When made without mayonnaise, cole slaw is a very low-calorie food, and cabbage is an antioxidant-packed cruciferous vegetable. That’s what you’ll find in the Asian-style slaw recipe below.
Today’s tip also highlights a relatively unfamiliar ingredient to Americans, fish sauce. But first:
WHAT’S A SLAW & WHY IS IT “COLE?”
Long a part of the culinary repertoire, “koolsla,” short for “koolsalade,” means cabbage salad in Dutch; Dutch travelers to the New World made the dish with local cabbage. Instead of being torn into bite-size pieces like lettuce salad, the cabbage was thinly sliced or shredded.
Cabbage, the “kool,” is pronounced “cole.” “Sla” is short for “salade.” The term got anglicized in the 18th century as cole slaw (and sometimes, cold slaw).
In English, “slaw” came to specify a salad of shredded vegetables. Over time, shredded cabbage slaw was joined by carrot slaw and more recently, broccoli slaw and shaved Brussels sprouts slaw.
WHAT IS FISH SAUCE?
Called nam pla in Thai and nuoc mam (“salted fish water”) in Vietnamese, fish sauce is an amber-hued condiment prepared from fermented anchovies and salt. An umami flavor lauded as “the fifth taste” after sweet, sour, bitter, and salty, fish sauce is a major ingredient and condiment in Thai and Vietnamese cuisine.

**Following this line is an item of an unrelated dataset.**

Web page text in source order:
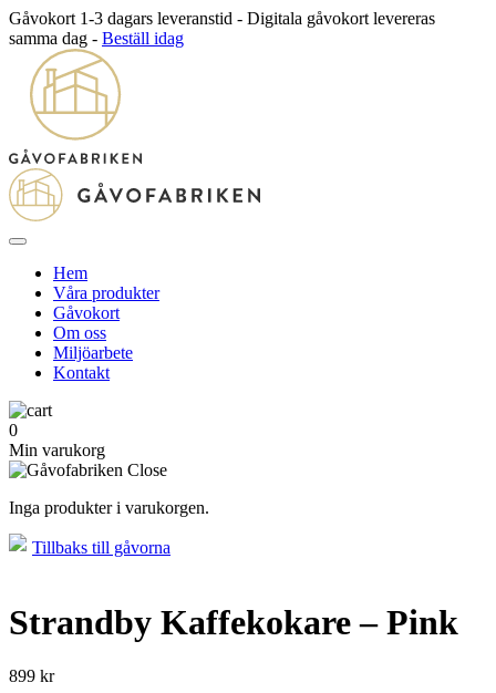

Numerous brands are imported to the U.S., including Red Boat Fish Sauce.
Umami, The Fifth Taste
Fish sauce provides a flavor known as umami, often explained as savory or brothy.
We consume “umami foods” every day: anchovy paste, asparagus, beef stew, bouillon, cured ham, ketchup, lamb shank, miso sauce and soup, MSG, mushrooms, Parmesan cheese, ripe and sun-dried tomatoes, soy sauce, steak sauce and Worcestershire sauce, among others.

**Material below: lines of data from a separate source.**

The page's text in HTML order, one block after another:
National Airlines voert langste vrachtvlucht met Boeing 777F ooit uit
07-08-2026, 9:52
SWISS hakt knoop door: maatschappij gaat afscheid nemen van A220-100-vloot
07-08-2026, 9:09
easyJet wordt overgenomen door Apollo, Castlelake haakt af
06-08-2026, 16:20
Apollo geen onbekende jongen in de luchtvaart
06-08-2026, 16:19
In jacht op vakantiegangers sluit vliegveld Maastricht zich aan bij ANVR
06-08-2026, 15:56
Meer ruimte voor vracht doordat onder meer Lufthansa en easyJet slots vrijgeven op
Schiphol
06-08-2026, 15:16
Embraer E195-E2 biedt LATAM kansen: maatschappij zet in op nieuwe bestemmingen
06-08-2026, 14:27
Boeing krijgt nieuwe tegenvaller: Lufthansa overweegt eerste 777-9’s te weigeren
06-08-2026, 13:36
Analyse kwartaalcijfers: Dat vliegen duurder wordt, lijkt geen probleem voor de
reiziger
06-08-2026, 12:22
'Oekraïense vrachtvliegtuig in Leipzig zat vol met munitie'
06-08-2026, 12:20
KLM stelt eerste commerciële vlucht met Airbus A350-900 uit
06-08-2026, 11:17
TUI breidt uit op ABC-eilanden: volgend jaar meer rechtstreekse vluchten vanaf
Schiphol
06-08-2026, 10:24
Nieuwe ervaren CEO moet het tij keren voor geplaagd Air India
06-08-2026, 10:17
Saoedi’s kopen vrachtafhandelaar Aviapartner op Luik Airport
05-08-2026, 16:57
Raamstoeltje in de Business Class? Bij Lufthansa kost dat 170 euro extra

European Garum & Colatura Di Alici
Umami and fish sauce are also part of Western culture. Beginning in Greece and appearing in nearly every ancient Roman recipe as early as the 7th and 8th centuries B.C.E., garum, a fermented fish sauce, was the universal condiment used to add flavor to food.
As ketchup (and more lately, hot sauce) is to American fare, as soy sauce is to Chinese cuisine, the favorite condiment in ancient Rome was garum, an anchovy sauce. It involved into colatura di alici, juice of anchovies, still popular in Italy. It’s also called anchovy sauce or anchovy syrup; the latter is inaccurate, as a syrup is a thick, viscous liquid.
As strange as “anchovy juice” may sound, colatura is an aromatic condiment that enhances any dish, adding flavor without fuss.